Dado que ningún concreto de cemento portland es totalmente inmune al ataque de ácidos, los aditivos pueden usarse sólo para disminuir la tasa de deterioro. Los aditivos reductores de agua, incluyendo los superplastificantes, reducen la relación agua-cemento y, por lo tanto, la permeabilidad. Sin embargo, a medida que el concreto se deteriora, nuevas superficies están expuestas al ácido, especialmente cuando los productos de la reacción son solubles.

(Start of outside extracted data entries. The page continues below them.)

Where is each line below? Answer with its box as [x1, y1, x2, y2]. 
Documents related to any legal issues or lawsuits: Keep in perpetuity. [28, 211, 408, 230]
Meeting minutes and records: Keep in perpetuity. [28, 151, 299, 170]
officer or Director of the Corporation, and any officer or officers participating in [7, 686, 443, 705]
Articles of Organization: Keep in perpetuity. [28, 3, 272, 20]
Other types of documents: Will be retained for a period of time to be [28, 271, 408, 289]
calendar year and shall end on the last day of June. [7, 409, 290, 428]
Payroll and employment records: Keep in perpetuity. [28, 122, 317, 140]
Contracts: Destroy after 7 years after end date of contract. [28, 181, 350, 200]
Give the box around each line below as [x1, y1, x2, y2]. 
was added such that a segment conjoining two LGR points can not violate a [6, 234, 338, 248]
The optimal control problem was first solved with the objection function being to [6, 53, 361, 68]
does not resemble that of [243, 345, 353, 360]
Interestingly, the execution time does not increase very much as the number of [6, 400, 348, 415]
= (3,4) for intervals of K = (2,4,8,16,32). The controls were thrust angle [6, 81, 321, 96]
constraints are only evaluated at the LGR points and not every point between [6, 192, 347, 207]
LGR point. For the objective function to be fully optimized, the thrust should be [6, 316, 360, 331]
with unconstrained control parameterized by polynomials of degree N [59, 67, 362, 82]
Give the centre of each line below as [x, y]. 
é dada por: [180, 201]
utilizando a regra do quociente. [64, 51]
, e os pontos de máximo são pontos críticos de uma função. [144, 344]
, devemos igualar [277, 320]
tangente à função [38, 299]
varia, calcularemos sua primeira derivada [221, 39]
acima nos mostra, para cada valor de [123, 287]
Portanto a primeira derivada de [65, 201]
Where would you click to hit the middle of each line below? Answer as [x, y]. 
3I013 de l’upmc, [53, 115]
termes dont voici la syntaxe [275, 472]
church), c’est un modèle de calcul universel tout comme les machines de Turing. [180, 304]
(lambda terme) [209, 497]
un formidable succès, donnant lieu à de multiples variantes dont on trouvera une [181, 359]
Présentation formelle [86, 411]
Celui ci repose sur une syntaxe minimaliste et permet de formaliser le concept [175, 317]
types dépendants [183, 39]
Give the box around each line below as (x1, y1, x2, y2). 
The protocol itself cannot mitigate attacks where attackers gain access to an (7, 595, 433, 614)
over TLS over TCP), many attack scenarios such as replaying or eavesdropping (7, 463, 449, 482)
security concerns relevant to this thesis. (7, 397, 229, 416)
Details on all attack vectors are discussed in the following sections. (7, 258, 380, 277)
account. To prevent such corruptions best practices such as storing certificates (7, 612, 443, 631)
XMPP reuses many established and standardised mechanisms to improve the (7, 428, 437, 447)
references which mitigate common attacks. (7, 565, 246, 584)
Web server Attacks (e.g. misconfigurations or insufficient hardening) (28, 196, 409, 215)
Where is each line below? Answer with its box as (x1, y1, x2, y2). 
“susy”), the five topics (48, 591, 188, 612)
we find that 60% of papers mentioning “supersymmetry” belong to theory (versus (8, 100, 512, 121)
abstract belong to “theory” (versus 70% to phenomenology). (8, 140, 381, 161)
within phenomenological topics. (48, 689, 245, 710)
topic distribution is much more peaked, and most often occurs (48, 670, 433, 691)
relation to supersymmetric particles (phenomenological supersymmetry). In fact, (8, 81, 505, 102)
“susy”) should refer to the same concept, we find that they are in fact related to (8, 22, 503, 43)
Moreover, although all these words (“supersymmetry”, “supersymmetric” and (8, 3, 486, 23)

Los ácidos oxálico y fosfórico forman productos de reacción insolubles que no se pueden quitar fácilmente. Para los concretos expuestos a estos ácidos, la permeabilida del concreto se reduce con aditivos tales como reductores de agua o puzolana.
Las microsílices tienen un campo de acción diferente al sumar su notable incremento de la impermeabilidad, a su disminución de porosidad, y significativo aumento de la resistencia. Por su importancia en el control del ataque por ácidos se las trata con mayor detalle en el Anexo 1.
Finalmente conviene indicar que antes de decidir el uso de una combinación de aditivos para mejorar la resistencia al ataque químico en general y el ataque por ácidos en particular, se sugiere las pruebas en servicio. Las pruebas de diferentes combinaciones en instalaciones existentes, pueden proporcionar datos que ayudarán a cuantificar los efectos del aditivo en el rendimiento. Estos datos pueden ser empleados para determinar si algún incremento en la vida de diseño del concreto es lo suficientemente significativo para justificar el costo agregado del aditivo usado.